→ PROBLEM REQUIREMENTS:
Look through the lines below and extract any with the word "text".

→ INFORMATION SUPPLIED:
- Opening Delimiter -
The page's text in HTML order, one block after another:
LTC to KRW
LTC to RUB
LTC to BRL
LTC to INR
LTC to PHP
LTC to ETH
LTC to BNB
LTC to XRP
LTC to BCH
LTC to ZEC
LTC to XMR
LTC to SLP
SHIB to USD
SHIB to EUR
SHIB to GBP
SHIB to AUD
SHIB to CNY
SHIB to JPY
- Closing Delimiter -
- Opening Delimiter -
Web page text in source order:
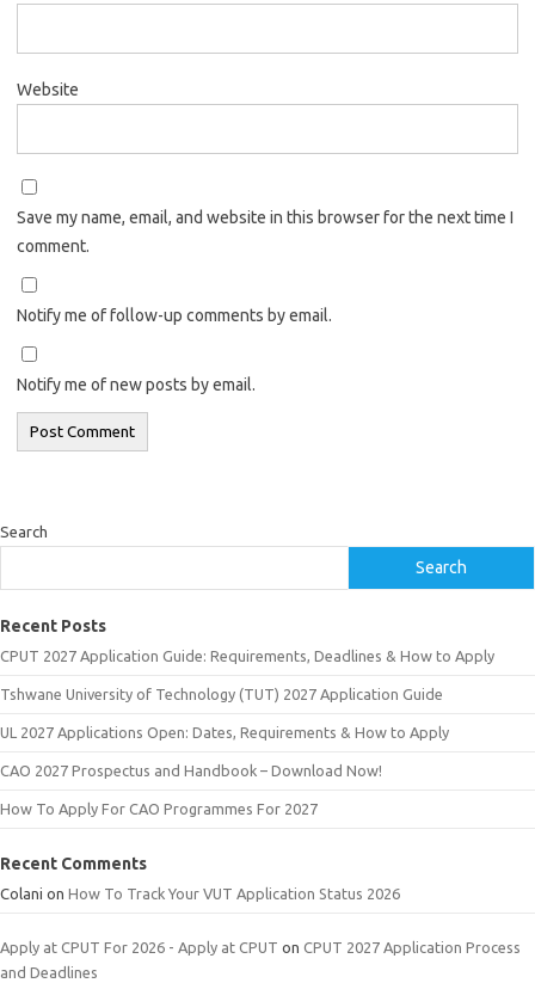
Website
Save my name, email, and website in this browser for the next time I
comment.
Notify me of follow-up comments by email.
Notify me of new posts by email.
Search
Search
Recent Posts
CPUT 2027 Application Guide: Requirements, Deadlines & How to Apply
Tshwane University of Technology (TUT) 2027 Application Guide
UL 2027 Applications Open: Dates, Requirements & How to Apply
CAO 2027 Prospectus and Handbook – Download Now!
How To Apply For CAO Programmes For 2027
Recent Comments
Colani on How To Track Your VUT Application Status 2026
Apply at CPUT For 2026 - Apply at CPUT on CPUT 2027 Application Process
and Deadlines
- Closing Delimiter -
→ REPLY:
The page's text in HTML order, one block after another:
Web page text in source order:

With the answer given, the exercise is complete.